Optical Character Recognition and Transcription of Berber Signs from Images in a Low-Resource Language Amazigh

The Berber, or Amazigh language family is a low-resource North African vernacular language spoken by the indigenous Berber ethnic group. It has its own unique alphabet called Tifinagh used across Berber communities in Morocco, Algeria, and others. The Afroasiatic language Berber is spoken by 14 million people, yet lacks adequate representation in education, research, web applications etc. For instance, there is no option of translation to or from Amazigh / Berber on Google Translate, which hosts over 100 languages today. Consequently, we do not find specialized educational apps, L2 (2nd language learner) acquisition, automated language translation, and remote-access facilities enabled in Berber. Motivated by this background, we propose a supervised approach called DaToBS for Detection and Transcription of Berber Signs. The DaToBS approach entails the automatic recognition and transcription of Tifinagh characters from signs in photographs of natural environments. This is achieved by self-creating a corpus of 1862 pre-processed character images; curating the corpus with human-guided annotation; and feeding it into an OCR model via the deployment of CNN for deep learning based on computer vision models. We deploy computer vision modeling (rather than language models) because there are pictorial symbols in this alphabet, this deployment being a novel aspect of our work. The DaToBS experimentation and analyses yield over 92 percent accuracy in our research. To the best of our knowledge, ours is among the first few works in the automated transcription of Berber signs from roadside images with deep learning, yielding high accuracy. This can pave the way for developing pedagogical applications in the Berber language, thereby addressing an important goal of outreach to underrepresented communities via AI in education.

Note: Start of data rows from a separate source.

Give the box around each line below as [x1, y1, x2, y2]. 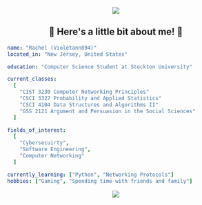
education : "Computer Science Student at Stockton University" [7, 63, 193, 70]
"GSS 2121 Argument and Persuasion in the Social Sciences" [19, 108, 196, 115]
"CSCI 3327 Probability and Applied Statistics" [19, 95, 162, 102]
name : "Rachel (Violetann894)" [7, 44, 97, 51]
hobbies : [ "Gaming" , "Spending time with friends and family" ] [7, 177, 193, 184]
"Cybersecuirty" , [19, 139, 70, 146]
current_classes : [7, 76, 57, 83]
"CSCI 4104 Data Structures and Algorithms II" [19, 101, 159, 108]

翻译：柏柏尔语（阿马齐格语系）是一种低资源的北非本土语言，由土著柏柏尔族群使用。该语言拥有名为提非纳文的独特字母系统，在摩洛哥、阿尔及利亚等地的柏柏尔社区中广泛使用。作为亚非语系语言，柏柏尔语拥有1400万使用者，但在教育、研究、网络应用等领域尚未获得充分体现。例如，当前支持100多种语言的谷歌翻译中，并未提供阿马齐格语/柏柏尔语的互译选项。因此，该语言缺乏专门的教育应用、第二语言习得工具、自动翻译系统及远程访问设施。基于这一背景，我们提出名为DaToBS的监督学习方法，用于柏柏尔文字符号的检测与转写。DaToBS方法通过以下步骤实现自然场景照片中提非纳字符的自动识别与转写：自主构建包含1862个预处理字符图像的语料库；通过人工引导标注对语料库进行整理；并基于计算机视觉模型部署卷积神经网络，将其输入光学字符识别模型。我们采用计算机视觉建模（而非语言模型）的原因在于该字母系统包含象形符号，这一部署方式构成了本研究的新颖之处。实验与分析表明，DaToBS的识别准确率超过92%。据我们所知，本研究是首批利用深度学习对道路图像中柏柏尔文字符实现高精度自动转写的成果之一。该工作可为开发柏柏尔语教育应用铺平道路，进而通过人工智能实现教育领域对弱势语言群体的包容性覆盖这一重要目标。